INSTRUCTIONS FOR THE TASK – Your task is to output the listing word for word, with pictures excluded.

————

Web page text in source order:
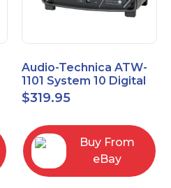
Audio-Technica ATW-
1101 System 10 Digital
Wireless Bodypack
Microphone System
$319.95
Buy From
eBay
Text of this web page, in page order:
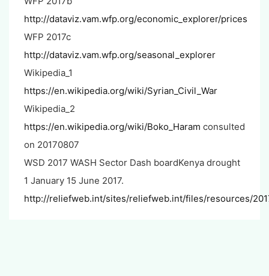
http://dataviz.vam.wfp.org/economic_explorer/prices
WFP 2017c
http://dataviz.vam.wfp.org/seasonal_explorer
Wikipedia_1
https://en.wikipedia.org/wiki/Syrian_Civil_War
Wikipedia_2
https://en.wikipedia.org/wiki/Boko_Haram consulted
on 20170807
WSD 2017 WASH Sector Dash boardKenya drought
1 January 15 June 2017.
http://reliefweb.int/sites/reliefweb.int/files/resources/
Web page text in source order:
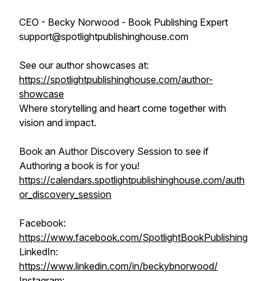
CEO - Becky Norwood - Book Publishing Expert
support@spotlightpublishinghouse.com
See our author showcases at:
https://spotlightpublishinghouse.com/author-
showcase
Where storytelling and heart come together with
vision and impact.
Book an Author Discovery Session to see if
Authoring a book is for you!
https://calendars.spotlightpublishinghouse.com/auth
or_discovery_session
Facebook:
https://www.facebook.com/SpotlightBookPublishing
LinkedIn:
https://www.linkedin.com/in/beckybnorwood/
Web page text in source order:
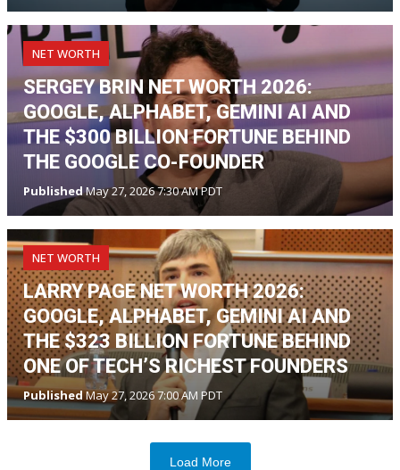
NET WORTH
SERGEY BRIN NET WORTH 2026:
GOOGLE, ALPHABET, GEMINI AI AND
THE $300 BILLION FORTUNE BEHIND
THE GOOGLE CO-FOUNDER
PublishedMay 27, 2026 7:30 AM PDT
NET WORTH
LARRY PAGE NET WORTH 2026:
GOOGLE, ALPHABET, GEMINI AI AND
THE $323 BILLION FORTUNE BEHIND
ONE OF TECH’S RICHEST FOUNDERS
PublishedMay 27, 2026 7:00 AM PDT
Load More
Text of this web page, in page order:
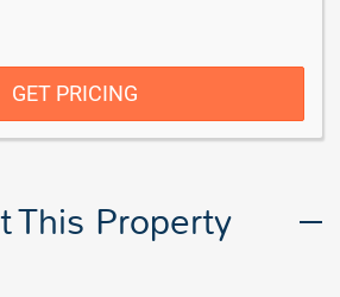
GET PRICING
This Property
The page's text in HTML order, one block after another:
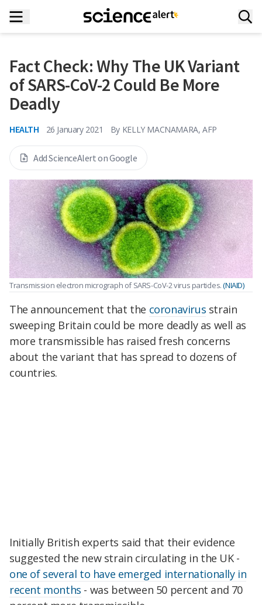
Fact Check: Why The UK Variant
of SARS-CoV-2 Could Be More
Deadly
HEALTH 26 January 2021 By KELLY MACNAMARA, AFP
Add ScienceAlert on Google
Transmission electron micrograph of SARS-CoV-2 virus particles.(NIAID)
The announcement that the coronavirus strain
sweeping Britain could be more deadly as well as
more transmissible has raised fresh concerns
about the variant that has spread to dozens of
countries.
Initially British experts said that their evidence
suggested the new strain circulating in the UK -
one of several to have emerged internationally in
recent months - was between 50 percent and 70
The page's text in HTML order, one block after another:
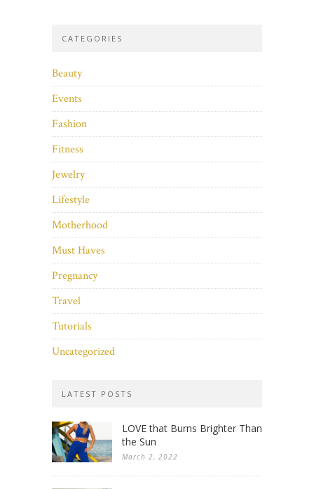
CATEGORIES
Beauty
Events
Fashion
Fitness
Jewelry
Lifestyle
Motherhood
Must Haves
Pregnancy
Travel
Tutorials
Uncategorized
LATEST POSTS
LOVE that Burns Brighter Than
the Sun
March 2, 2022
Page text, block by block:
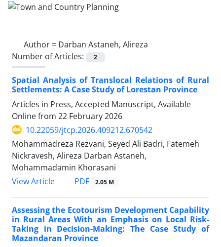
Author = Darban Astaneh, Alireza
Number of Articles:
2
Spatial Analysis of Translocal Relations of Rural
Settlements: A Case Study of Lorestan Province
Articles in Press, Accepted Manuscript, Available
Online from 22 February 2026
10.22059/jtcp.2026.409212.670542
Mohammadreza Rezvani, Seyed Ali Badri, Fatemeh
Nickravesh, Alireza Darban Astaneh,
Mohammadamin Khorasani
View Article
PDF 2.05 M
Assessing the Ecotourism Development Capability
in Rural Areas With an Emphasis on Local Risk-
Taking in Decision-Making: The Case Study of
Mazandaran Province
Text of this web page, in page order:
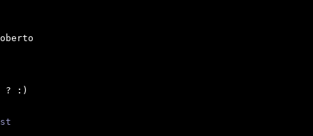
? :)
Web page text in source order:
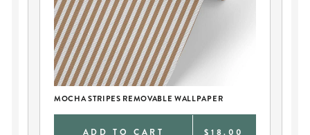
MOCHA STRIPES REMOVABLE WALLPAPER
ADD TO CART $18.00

————

REPLY TO THE EXERCISE –
Web page text in source order:
Audio-Technica ATW-
1101 System 10 Digital
Wireless Bodypack
Microphone System
$319.95
Buy From
eBay
Text of this web page, in page order:
http://dataviz.vam.wfp.org/economic_explorer/prices
WFP 2017c
http://dataviz.vam.wfp.org/seasonal_explorer
Wikipedia_1
https://en.wikipedia.org/wiki/Syrian_Civil_War
Wikipedia_2
https://en.wikipedia.org/wiki/Boko_Haram consulted
on 20170807
WSD 2017 WASH Sector Dash boardKenya drought
1 January 15 June 2017.
http://reliefweb.int/sites/reliefweb.int/files/resources/
Web page text in source order:
CEO - Becky Norwood - Book Publishing Expert
support@spotlightpublishinghouse.com
See our author showcases at:
https://spotlightpublishinghouse.com/author-
showcase
Where storytelling and heart come together with
vision and impact.
Book an Author Discovery Session to see if
Authoring a book is for you!
https://calendars.spotlightpublishinghouse.com/auth
or_discovery_session
Facebook:
https://www.facebook.com/SpotlightBookPublishing
LinkedIn:
https://www.linkedin.com/in/beckybnorwood/
Web page text in source order:
NET WORTH
SERGEY BRIN NET WORTH 2026:
GOOGLE, ALPHABET, GEMINI AI AND
THE $300 BILLION FORTUNE BEHIND
THE GOOGLE CO-FOUNDER
PublishedMay 27, 2026 7:30 AM PDT
NET WORTH
LARRY PAGE NET WORTH 2026:
GOOGLE, ALPHABET, GEMINI AI AND
THE $323 BILLION FORTUNE BEHIND
ONE OF TECH’S RICHEST FOUNDERS
PublishedMay 27, 2026 7:00 AM PDT
Load More
Text of this web page, in page order:
GET PRICING
This Property
The page's text in HTML order, one block after another:
Fact Check: Why The UK Variant
of SARS-CoV-2 Could Be More
Deadly
HEALTH 26 January 2021 By KELLY MACNAMARA, AFP
Add ScienceAlert on Google
Transmission electron micrograph of SARS-CoV-2 virus particles.(NIAID)
The announcement that the coronavirus strain
sweeping Britain could be more deadly as well as
more transmissible has raised fresh concerns
about the variant that has spread to dozens of
countries.
Initially British experts said that their evidence
suggested the new strain circulating in the UK -
one of several to have emerged internationally in
recent months - was between 50 percent and 70
The page's text in HTML order, one block after another:
CATEGORIES
Beauty
Events
Fashion
Fitness
Jewelry
Lifestyle
Motherhood
Must Haves
Pregnancy
Travel
Tutorials
Uncategorized
LATEST POSTS
LOVE that Burns Brighter Than
the Sun
March 2, 2022
Page text, block by block:
Author = Darban Astaneh, Alireza
Number of Articles:
2
Spatial Analysis of Translocal Relations of Rural
Settlements: A Case Study of Lorestan Province
Articles in Press, Accepted Manuscript, Available
Online from 22 February 2026
10.22059/jtcp.2026.409212.670542
Mohammadreza Rezvani, Seyed Ali Badri, Fatemeh
Nickravesh, Alireza Darban Astaneh,
Mohammadamin Khorasani
View Article
PDF 2.05 M
Assessing the Ecotourism Development Capability
in Rural Areas With an Emphasis on Local Risk-
Taking in Decision-Making: The Case Study of
Mazandaran Province
Text of this web page, in page order:
? :)
Web page text in source order:
MOCHA STRIPES REMOVABLE WALLPAPER
ADD TO CART $18.00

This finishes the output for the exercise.